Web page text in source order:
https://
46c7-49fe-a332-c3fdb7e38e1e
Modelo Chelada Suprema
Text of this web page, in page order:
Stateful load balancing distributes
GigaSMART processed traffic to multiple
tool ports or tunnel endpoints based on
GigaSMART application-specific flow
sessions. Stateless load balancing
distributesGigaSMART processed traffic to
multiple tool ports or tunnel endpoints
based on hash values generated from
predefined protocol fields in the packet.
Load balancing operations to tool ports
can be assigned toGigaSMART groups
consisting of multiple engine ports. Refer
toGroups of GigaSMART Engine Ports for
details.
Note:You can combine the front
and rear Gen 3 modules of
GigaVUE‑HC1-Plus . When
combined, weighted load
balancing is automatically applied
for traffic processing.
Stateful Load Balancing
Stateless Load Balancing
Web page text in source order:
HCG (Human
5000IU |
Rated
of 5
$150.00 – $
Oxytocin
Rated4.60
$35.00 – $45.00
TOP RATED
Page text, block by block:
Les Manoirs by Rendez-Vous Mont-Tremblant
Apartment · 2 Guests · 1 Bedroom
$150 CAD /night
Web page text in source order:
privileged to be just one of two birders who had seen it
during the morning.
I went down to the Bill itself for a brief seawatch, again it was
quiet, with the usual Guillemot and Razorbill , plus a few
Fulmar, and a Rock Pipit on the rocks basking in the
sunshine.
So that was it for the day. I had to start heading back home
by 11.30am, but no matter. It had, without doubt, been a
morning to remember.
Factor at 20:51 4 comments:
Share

==*==

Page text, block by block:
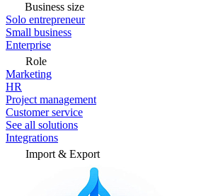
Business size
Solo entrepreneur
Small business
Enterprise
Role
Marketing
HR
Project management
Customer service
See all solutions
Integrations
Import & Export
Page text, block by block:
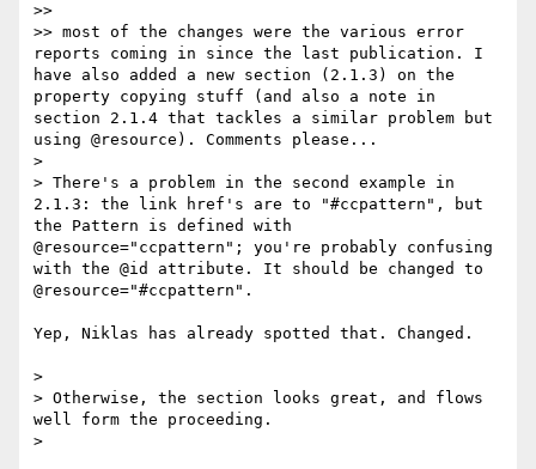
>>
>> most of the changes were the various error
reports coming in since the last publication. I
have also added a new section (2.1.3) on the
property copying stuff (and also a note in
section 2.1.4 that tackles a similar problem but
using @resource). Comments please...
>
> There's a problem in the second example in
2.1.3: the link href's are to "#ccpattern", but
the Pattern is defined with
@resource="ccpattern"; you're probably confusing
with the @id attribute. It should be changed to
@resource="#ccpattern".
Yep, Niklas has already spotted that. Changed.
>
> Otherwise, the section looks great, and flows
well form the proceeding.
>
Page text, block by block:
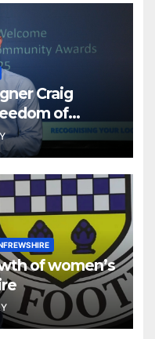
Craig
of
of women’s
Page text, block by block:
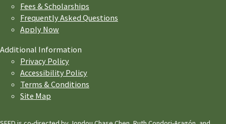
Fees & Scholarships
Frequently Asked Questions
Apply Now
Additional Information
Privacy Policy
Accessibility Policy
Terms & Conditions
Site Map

==*==

* Activity: Your task is to retype the entries verbatim, starting with the line that holds "46c7-49fe-a332-c3fdb7e38e1e" and stopping after the line that holds "sessions. Stateless load balancing".

* Exercise result:
46c7-49fe-a332-c3fdb7e38e1e
Modelo Chelada Suprema
Text of this web page, in page order:
Stateful load balancing distributes
GigaSMART processed traffic to multiple
tool ports or tunnel endpoints based on
GigaSMART application-specific flow
sessions. Stateless load balancing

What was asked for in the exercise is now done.